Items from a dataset

--- START ---

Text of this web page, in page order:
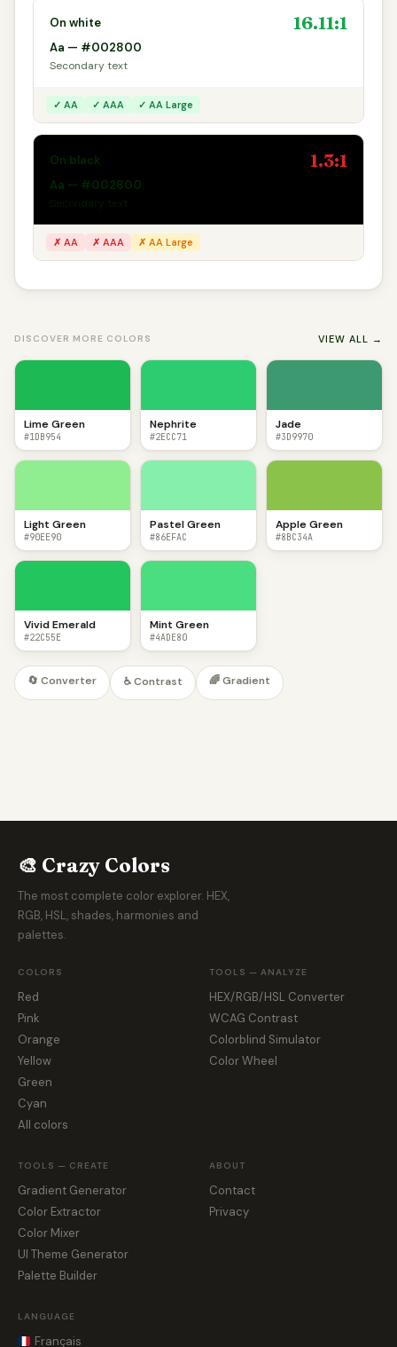
On white 16.11:1
Aa — #002800
Secondary text
✓ AA ✓ AAA ✓ AA Large
On black 1.3:1
Aa — #002800
Secondary text
✗ AA ✗ AAA ✗ AA Large
DISCOVER MORE COLORS VIEW ALL →
Lime Green
#1DB954
Nephrite
#2ECC71
Jade
#3D9970
Light Green
#90EE90
Pastel Green
#86EFAC
Apple Green
#8BC34A
Vivid Emerald
#22C55E
Mint Green
#4ADE80
🔄 Converter ♿ Contrast 🌈 Gradient
🎨 Crazy Colors
The most complete color explorer. HEX,
RGB, HSL, shades, harmonies and
palettes.
COLORS
Red
Pink
Orange
Yellow
Green
Cyan
All colors
TOOLS — ANALYZE
HEX/RGB/HSL Converter
WCAG Contrast
Colorblind Simulator
Color Wheel
TOOLS — CREATE
Gradient Generator
Color Extractor
Color Mixer
UI Theme Generator
Palette Builder
ABOUT
Contact
Privacy
LANGUAGE
Français

--- END ---

Task objective
Where in the records above does the word "Contrast" appear? Copy each line that holds it.

Response
🔄 Converter ♿ Contrast 🌈 Gradient
WCAG Contrast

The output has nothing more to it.